Whether $2/10$ and $1/5$ are equivalent or equal depends on how you define the meaning of the formal expression "$a/b$".

If $a/b$ is just a convenient way to write the ordered pair $(a,b)$ of integers when you are discussing the rational numbers, then those two fractions are equivalent - they define the same rational number.

If $a/b$ is just a way to write the rational number that solves the equation $bx=a$ then those two fractions are equal.

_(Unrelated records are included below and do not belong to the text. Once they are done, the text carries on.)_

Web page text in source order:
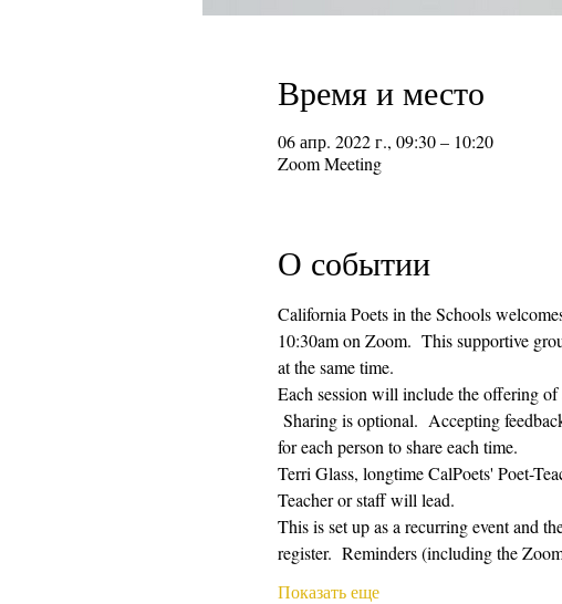
Время и место
06 апр. 2022 г., 09:30 – 10:20
Zoom Meeting
О событии
California Poets in the Schools
10:30am on Zoom.  This supportive
at the same time.
Each session will include the offering
Sharing is optional.  Accepting
for each person to share each time.
Terri Glass, longtime CalPoets' Poet-
Teacher or staff will lead.
This is set up as a recurring event and
register.  Reminders (including the
Показать еще
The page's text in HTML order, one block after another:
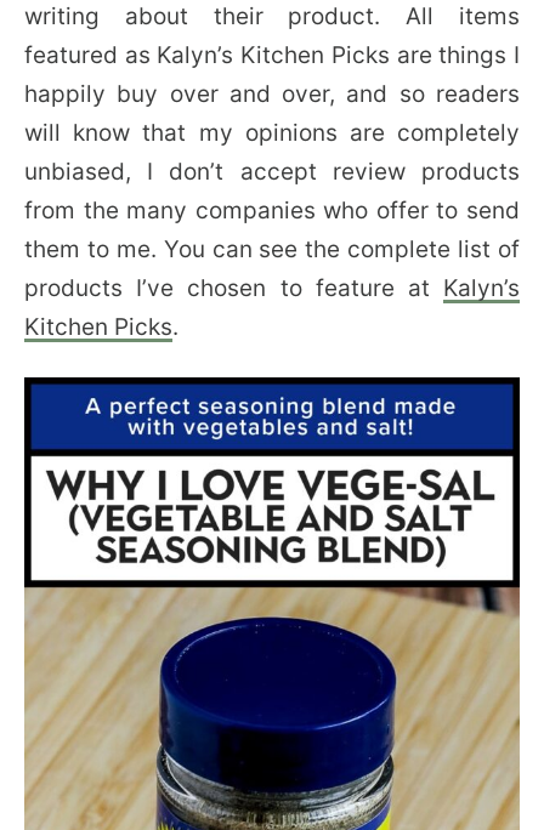
writing about their product. All items
featured as Kalyn’s Kitchen Picks are things I
happily buy over and over, and so readers
will know that my opinions are completely
unbiased, I don’t accept review products
from the many companies who offer to send
them to me. You can see the complete list of
products I’ve chosen to feature at Kalyn’s
Kitchen Picks.
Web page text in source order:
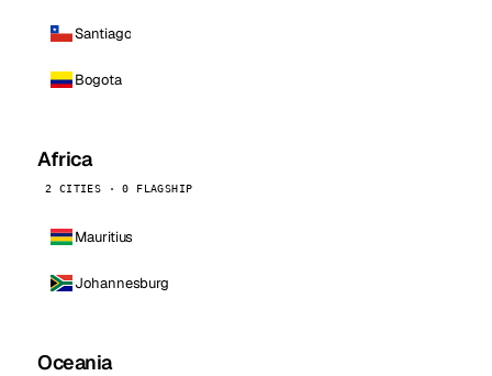
Santiago
Bogota
Africa
2 CITIES · 0 FLAGSHIP
Mauritius
Johannesburg
Oceania
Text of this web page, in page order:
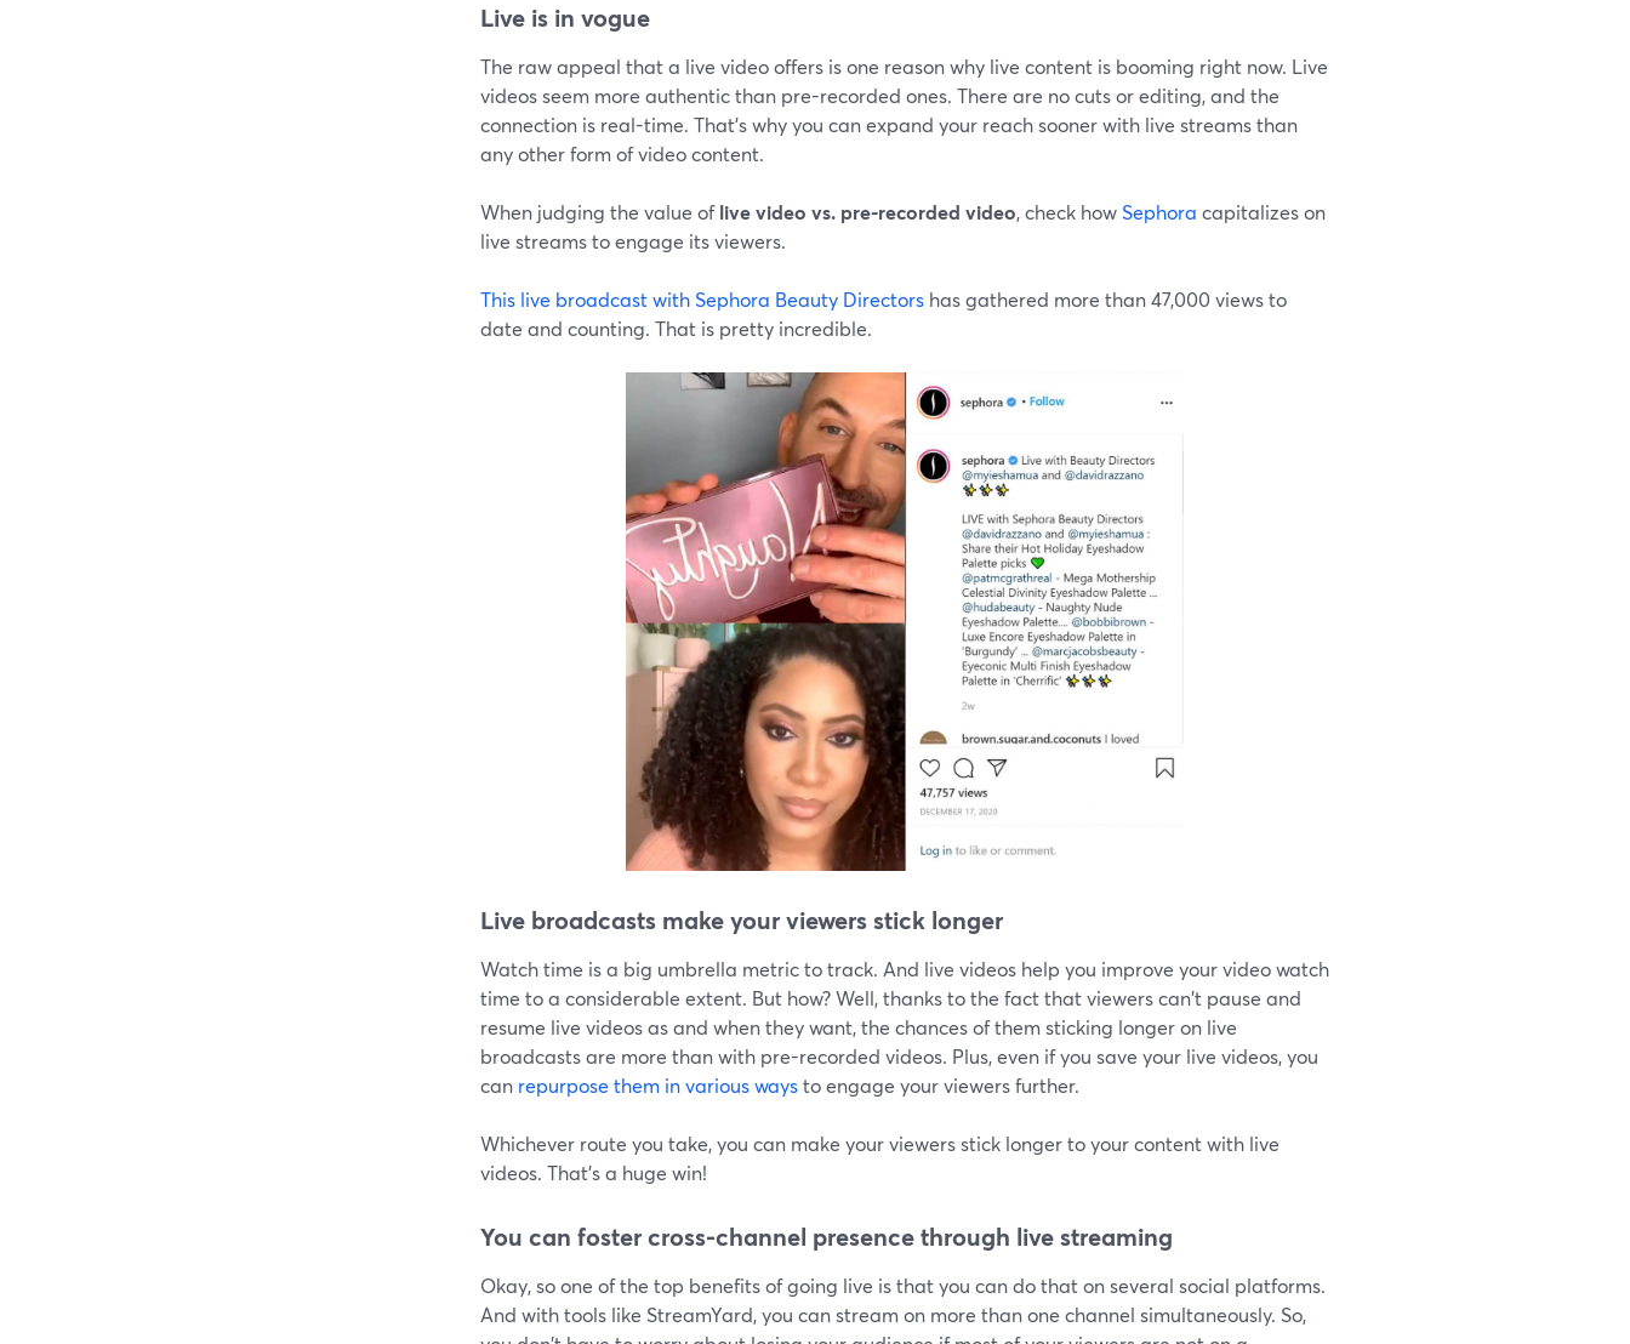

In an application they may not even be equivalent. Kids are taugh to model "$1/5$" as "cut a pie in $5$ parts and take $1$ of them". That is not the same physical operation as "cut a pie in $10$ parts and take $2$". That lack of equivalence is even clearer for the commutativity of multiplication: two kids with three cookies each is not the same as three kids with two cookies each even though the number of cookies is the same.


Construction of the field of rational numbers $\mathbb{Q}$, from the integers $\mathbb{Z}$, may help. In this construction, we deal with equivalent classes $[(a,b)]$ for $b\ne 0$, defined by $$[(a,b)]=\{(x,y)\in\mathbb{Z}\times(\mathbb{Z}-\{0\}): ay=bx\}. $$

Therefore, for example, the fraction $\frac{1}{5}$, is equal to the class $[(1,5)]$ which also contains infinitely many elements like $(2,10),(3,15),\ldots$ and all of this elements are a representation of the same class, namely $\frac{1}{5}$.

  • $\begingroup$ Yes, what's important to note is that although the couples $(1,5)$ and $(2,10)$ are merely equivalent, the fractions $\frac{1}{5}$ and $\frac{2}{10}$, which are equivalence classes, are literally equal $\endgroup$ Apr 27, 2019 at 11:42

$\dfrac2{10}$ and $\dfrac15$ denote the same rational number. As rationals, they are equal. As fractions, up to your taste.